Leioproctus viridescens

Scientific classification
- Kingdom: Animalia
- Phylum: Arthropoda
- Clade: Pancrustacea
- Class: Insecta
- Order: Hymenoptera
- Family: Colletidae
- Genus: Leioproctus
- Species: L. viridescens
- Binomial name: Leioproctus viridescens (Cockerell, 1929)
- Synonyms: Euryglossidia viridescens Cockerell, 1929;

= Leioproctus viridescens =

- Genus: Leioproctus
- Species: viridescens
- Authority: (Cockerell, 1929)
- Synonyms: Euryglossidia viridescens

Species of bee

Leioproctus viridescens, or Leioproctus (Euryglossidia) viridescens, is a species of bee in the family Colletidae and subfamily Colletinae.

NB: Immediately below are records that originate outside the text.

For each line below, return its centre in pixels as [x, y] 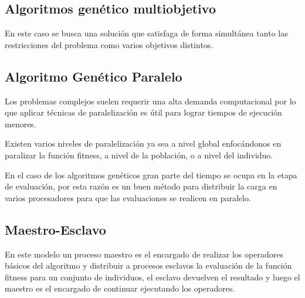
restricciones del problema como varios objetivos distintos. [109, 44]
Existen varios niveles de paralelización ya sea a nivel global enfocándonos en [143, 143]
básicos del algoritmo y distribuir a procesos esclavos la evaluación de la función [148, 265]
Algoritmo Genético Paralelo [94, 76]
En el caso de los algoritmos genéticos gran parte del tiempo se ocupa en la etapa [151, 175]
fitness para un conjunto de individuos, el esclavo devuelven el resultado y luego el [152, 277]
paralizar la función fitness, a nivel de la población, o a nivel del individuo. [139, 155]
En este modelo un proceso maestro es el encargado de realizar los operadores [144, 254]

It is endemic to Australia. It was described by British-American entomologist Theodore Dru Alison Cockerell in 1929.

==Description==
Female body length is about 6.5 mm. Colouration is mainly black; the abdomen ferruginous and dark olive green; the hair white.

==Distribution and habitat==
The species occurs in Western Australia. The type locality is Geraldton.

==Behaviour==
The adults are flying mellivores. Flowering plants visited by the bees include Thryptomene strongylophylla as well as Hakea species.